* WHAT YOU HAVE TO DO *
The whole listing, apart from its images, should be restated word for word.
★ ★ ★ ★
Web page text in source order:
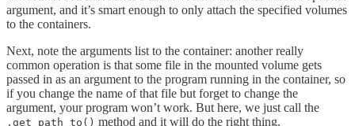
argument, and it’s smart enough to only attach the specified volumes
to the containers.
Next, note the arguments list to the container: another really
common operation is that some file in the mounted volume gets
passed in as an argument to the program running in the container, so
if you change the name of that file but forget to change the
argument, your program won’t work. But here, we just call the
.get_path_to() method and it will do the right thing.
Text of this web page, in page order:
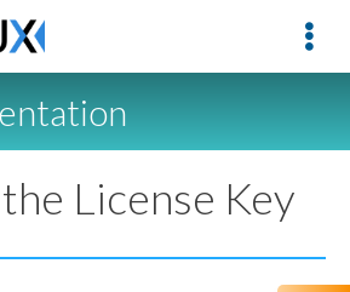
License Key
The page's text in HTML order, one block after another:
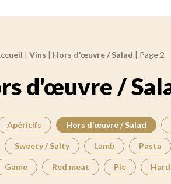
| Vins | Hors d'œuvre / Salad | Page 2
d'œuvre /
Apéritifs Hors d'œuvre / Salad
Sweety / Salty Lamb Pasta
Game Red meat Pie
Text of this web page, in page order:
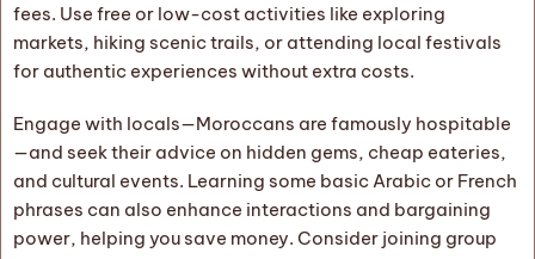
fees. Use free or low-cost activities like exploring
markets, hiking scenic trails, or attending local festivals
for authentic experiences without extra costs.
Engage with locals—Moroccans are famously hospitable
—and seek their advice on hidden gems, cheap eateries,
and cultural events. Learning some basic Arabic or French
phrases can also enhance interactions and bargaining
power, helping you save money. Consider joining group
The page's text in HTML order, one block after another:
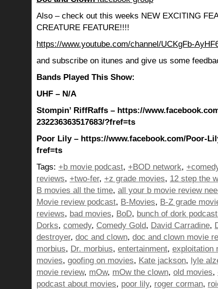
Also – check out this weeks NEW EXCITING
CREATURE FEATURE!!!!
https://www.youtube.com/channel/UCKgFb-
and subscribe on itunes and give us some
Bands Played This Show:
UHF – N/A
Stompin’ RiffRaffs – https://
232236363517683/?fref=ts
Poor Lily – https://www.facebook.com/Poor-
fref=ts
Tags: +b movie podcast, +BOD network,
reviews, +two-fer, +z grade movies, 12 step the
B movies all the time, all your b movie review
Movie review podcast, B-Movies, B-Z grade
reviews, bad movies, BoD, bunch of dork
Dorks, comedy, Comedy Gold, David Carradine,
destroyer, doc and clown, doc and clown movie
morbius, Dr. morbius, entertainment, exploitation
movies, goofing on movies, Kate jackson, lyle
movie review, mOw, mOw the clown, old movies,
podcast about movies, poor lily, roger corman,
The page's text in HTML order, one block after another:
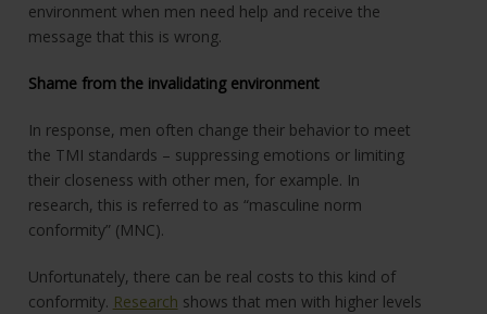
★ ★ ★ ★
* ANSWER FOR THIS EXERCISE *
Web page text in source order:
argument, and it’s smart enough to only attach the specified volumes
to the containers.
Next, note the arguments list to the container: another really
common operation is that some file in the mounted volume gets
passed in as an argument to the program running in the container, so
if you change the name of that file but forget to change the
argument, your program won’t work. But here, we just call the
.get_path_to() method and it will do the right thing.
Text of this web page, in page order:
License Key
The page's text in HTML order, one block after another:
| Vins | Hors d'œuvre / Salad | Page 2
d'œuvre /
Apéritifs Hors d'œuvre / Salad
Sweety / Salty Lamb Pasta
Game Red meat Pie
Text of this web page, in page order:
fees. Use free or low-cost activities like exploring
markets, hiking scenic trails, or attending local festivals
for authentic experiences without extra costs.
Engage with locals—Moroccans are famously hospitable
—and seek their advice on hidden gems, cheap eateries,
and cultural events. Learning some basic Arabic or French
phrases can also enhance interactions and bargaining
power, helping you save money. Consider joining group
The page's text in HTML order, one block after another:
Also – check out this weeks NEW EXCITING
CREATURE FEATURE!!!!
https://www.youtube.com/channel/UCKgFb-
and subscribe on itunes and give us some
Bands Played This Show:
UHF – N/A
Stompin’ RiffRaffs – https://
232236363517683/?fref=ts
Poor Lily – https://www.facebook.com/Poor-
fref=ts
Tags: +b movie podcast, +BOD network,
reviews, +two-fer, +z grade movies, 12 step the
B movies all the time, all your b movie review
Movie review podcast, B-Movies, B-Z grade
reviews, bad movies, BoD, bunch of dork
Dorks, comedy, Comedy Gold, David Carradine,
destroyer, doc and clown, doc and clown movie
morbius, Dr. morbius, entertainment, exploitation
movies, goofing on movies, Kate jackson, lyle
movie review, mOw, mOw the clown, old movies,
podcast about movies, poor lily, roger corman,
The page's text in HTML order, one block after another:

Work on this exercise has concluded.